Banjarmasin (ANTARA) - Kantor Wilayah Direktorat Jenderal Perbendaharaan Provinsi Kalimantan Selatan (Kanwil DJPb Kalsel) mengatakan kondisi ekspor di provinsi ini tidak terdampak signifikan meskipun Amerika Serikat menerapkan kebijakan tarif impor resiprokal sebesar 32 persen terhadap barang asal Indonesia.
“Sebenarnya kebijakan ini berlaku bagi Indonesia mulai 9 April 2025, namun AS menunda pelaksanaannya hingga 90 hari,” kata Kepala Kanwil DJPb Kalsel Syafriadi dikonfirmasi di Banjarmasin, Kamis.
Baca juga: Kalsel sasar 46.255 debitur KUR guna pemerataan dana pemerintah
Syafriadi menuturkan, kebijakan AS itu dinilai sebagai bagian dari langkah Presiden Donal Trump untuk menyeimbangkan defisit perdagangan AS dengan negara-negara mitra dagang. Kebijakan itu pun juga mengenakan tarif tambahan 32 persen terhadap barang-barang asal Indonesia yang masuk ke AS yang merupakan di luar tarif dasar sebesar 10 persen (berlaku hampir untuk semua negara).
Ia menegaskan bahwa kebijakan tarif resiprokal oleh Presiden AS Donald Trump tersebut tidak berdampak buruk bagi Kalsel karena dari total devisa ekspor sebesar Rp41,8 miliar dolar AS (Q1 2023–Q1 2025), ekspor dari provinsi ini ke AS hanya sekitar satu persen atau sekitar 403 juta dolar AS.

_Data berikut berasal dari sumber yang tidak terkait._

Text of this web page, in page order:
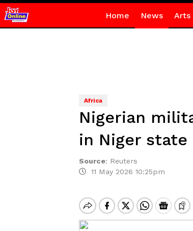
Home News Arts
Africa
Nigerian
in Niger state
Source: Reuters
11 May 2026 10:25pm

“Ketergantungan Kalsel ke AS masih sangat rendah dalam hal pasar ekspor karena ekspor Kalsel lebih besar ditujukan ke negara-negara di luar AS seperti China (30,74 persen), Thailand (18,38 persen), Jepang (11,92 persen), India (10,04 persen), serta beberapa negara lain,” ujarnya pula.

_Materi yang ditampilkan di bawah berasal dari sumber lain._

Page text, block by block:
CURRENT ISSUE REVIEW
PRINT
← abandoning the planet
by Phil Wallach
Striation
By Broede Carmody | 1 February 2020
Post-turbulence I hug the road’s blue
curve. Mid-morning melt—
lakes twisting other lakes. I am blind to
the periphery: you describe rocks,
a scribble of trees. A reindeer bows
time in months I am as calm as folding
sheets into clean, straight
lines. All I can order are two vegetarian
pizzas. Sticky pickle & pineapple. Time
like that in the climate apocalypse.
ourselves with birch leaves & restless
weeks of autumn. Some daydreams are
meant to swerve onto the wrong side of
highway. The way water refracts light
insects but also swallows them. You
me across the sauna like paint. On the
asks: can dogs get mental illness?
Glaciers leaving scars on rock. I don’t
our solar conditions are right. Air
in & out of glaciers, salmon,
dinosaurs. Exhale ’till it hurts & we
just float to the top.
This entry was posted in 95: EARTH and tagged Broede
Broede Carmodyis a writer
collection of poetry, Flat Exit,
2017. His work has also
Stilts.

Syafriadi menjelaskan Kalsel tetap berada dalam posisi yang stabil dan optimis menghadapi dinamika perdagangan internasional, karena kondisi pasar global di provinsi ini terbilang cukup kuat dan terdiversifikasi.
Baca juga: Kalsel tercepat penyaluran DAK Fisik 2025 se-nasional
Selain itu, ia mengatakan bahwa pemerintah telah merespons kebijakan tersebut dalam rangka menghadapi dinamika ekonomi global dengan mengambil momentum untuk mendorong reformasi dan deregulasi di sektor perpajakan dan kepabeanan guna memperkuat daya saing dan efisiensi ekonomi nasional.
Syafriadi mengungkapkan langkah reformasi perpajakan dan bea cukai yang akan dilakukan pemerintah, seperti percepatan restitusi pajak, pemangkasan waktu pemeriksaan pajak, otomatisasi proses pajak, penyederhanaan penetapan nilai pabean, penghapusan kuota impor, perpindahan pengawasan.
Kemudian, digitalisasi logistik menggunakan National Logistic Ecosystem (NLE), penggunaan Hi-co XRay dalam pemeriksaan bea cukai, pengurangan beban tarif, penyesuaian bea masuk dan bea keluar CPO, serta penguatan trade remedies.
“Selain itu, terdapat juga beberapa rekomendasi untuk menyikapi kebijakan AS tersebut, yakni optimalisasi penerimaan negara, percepatan realisasi belanja pemerintah sebagai stimulus ekonomi daerah, mendorong pelaksanaan kontrak untuk penyaluran transfer ke daerah (TKD), serta akselerasi belanja daerah oleh pemerintah daerah,” ujar Syafriadi.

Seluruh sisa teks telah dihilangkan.